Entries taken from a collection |
───

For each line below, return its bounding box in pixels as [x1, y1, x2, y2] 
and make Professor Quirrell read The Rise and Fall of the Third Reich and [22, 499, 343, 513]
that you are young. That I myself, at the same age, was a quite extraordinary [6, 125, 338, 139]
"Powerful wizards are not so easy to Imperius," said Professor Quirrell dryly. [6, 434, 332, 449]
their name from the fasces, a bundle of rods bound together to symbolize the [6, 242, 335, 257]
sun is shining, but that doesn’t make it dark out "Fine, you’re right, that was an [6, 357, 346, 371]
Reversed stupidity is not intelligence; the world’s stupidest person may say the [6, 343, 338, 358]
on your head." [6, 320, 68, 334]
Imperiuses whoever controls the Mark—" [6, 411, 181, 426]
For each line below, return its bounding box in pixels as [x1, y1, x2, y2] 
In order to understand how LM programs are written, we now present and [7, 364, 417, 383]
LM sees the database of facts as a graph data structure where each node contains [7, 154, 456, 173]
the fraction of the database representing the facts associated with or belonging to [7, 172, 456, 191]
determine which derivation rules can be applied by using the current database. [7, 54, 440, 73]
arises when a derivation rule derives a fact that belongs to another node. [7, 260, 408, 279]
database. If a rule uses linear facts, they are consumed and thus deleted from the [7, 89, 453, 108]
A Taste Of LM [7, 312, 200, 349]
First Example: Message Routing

───

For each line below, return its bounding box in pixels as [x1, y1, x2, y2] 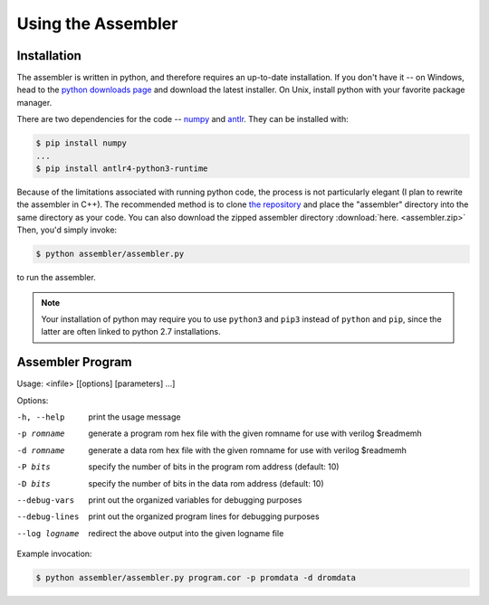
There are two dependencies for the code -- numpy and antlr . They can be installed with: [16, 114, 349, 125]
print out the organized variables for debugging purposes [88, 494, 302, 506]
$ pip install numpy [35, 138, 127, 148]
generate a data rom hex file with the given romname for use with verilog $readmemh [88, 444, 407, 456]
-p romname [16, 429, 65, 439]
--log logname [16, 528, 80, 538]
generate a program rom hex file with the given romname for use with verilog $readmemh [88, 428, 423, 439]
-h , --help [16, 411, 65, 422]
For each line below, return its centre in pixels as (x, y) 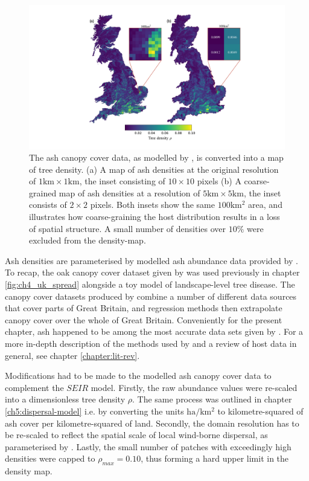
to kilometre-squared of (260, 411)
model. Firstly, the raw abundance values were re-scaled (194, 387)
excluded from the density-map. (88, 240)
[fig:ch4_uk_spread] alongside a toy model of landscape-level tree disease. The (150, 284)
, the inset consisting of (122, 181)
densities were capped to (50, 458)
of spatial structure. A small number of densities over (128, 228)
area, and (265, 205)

───

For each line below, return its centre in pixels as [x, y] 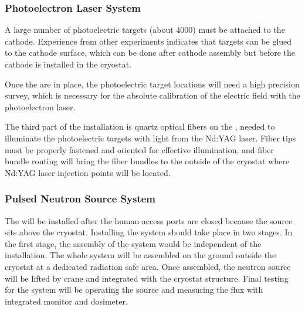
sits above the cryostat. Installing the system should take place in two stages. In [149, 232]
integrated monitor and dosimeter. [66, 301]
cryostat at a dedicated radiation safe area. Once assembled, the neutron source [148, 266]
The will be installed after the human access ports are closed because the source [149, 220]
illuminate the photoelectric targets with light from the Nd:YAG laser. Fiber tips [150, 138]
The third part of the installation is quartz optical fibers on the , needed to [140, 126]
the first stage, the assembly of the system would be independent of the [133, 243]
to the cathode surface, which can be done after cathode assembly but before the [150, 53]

───

AIM OF THE TASK |
Wherever the line holding "to kilometre-squared of (260, 411)" falls in the entries above, copy exactly from it through the line holding "densities were capped to (50, 458)", inclusive, and add nothing.

EXPECTED ANSWER |
to kilometre-squared of (260, 411)
model. Firstly, the raw abundance values were re-scaled (194, 387)
excluded from the density-map. (88, 240)
[fig:ch4_uk_spread] alongside a toy model of landscape-level tree disease. The (150, 284)
, the inset consisting of (122, 181)
densities were capped to (50, 458)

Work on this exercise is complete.